Obtained recursively = similar to ARCH
What does the parameter γ stand for ?
γ = α + β → persitence parameter
What does a GARCH(1,1) imply for ϵ(t)^2 ?
It follows a ARMA(1,1) process
What is the test for homoskedasticity ?
Ho : homoskedastic vs Ha : variance = GARCH(1,1)
→ Ho : α = β = 0 vs Ha : α ≥ 0; β ≥ 0 with at least one strict inequality
→ Similar to test of no ARCH for Ho (GARCH and ARCH locally equilvalent)
What does it mean if α + β = 0.99 ?
The result seems stationary. However, it might come from the fact that there is a restriction on α + β and therefore, the process is surely not stationary
What if ω = 0 ?
Then :
• σ^2 → ∞ iff E[log(αz(t)^2 + β)] > 0
• σ^2 → 0 iff E[log(αz(t)^2 + β)] < 0
What if ω > 0 ?
Then :
• σ^2 → ∞ iff E[log(αz(t)^2 + β)] ≥ 0
• σ^2 strictly stationary iff E[log(αz(t)^2 + β)] < 0
What happens if the unconditional variance ϵ(t) is infinite if we have an integrated GARCH model ?
Not CS but SS (unconditional density of r(t) same for all t)
In a IGARCH, what happens if the true model is a regime-switching model for volatility ?

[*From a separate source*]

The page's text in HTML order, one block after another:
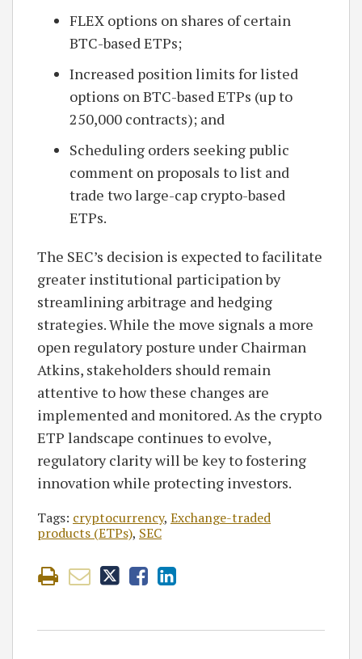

It results in a nearly integrated process
Why is there asymmetric GARCH model ?
Negative returns followed by larger increases in volatility since bad news have stronger effect on volatility
What are the different Asymmetric GARCH models ?
- GJR
- Threshold GARCH
- Exponential GARCH
What is the GJR model ?
Squared volatility depends on size and sign of lagged innovation
When is the GJR model covariance stationary ?
α + γ/β + β < 1
What is the threshold GARCH ?
Closely related to GJR, but not squared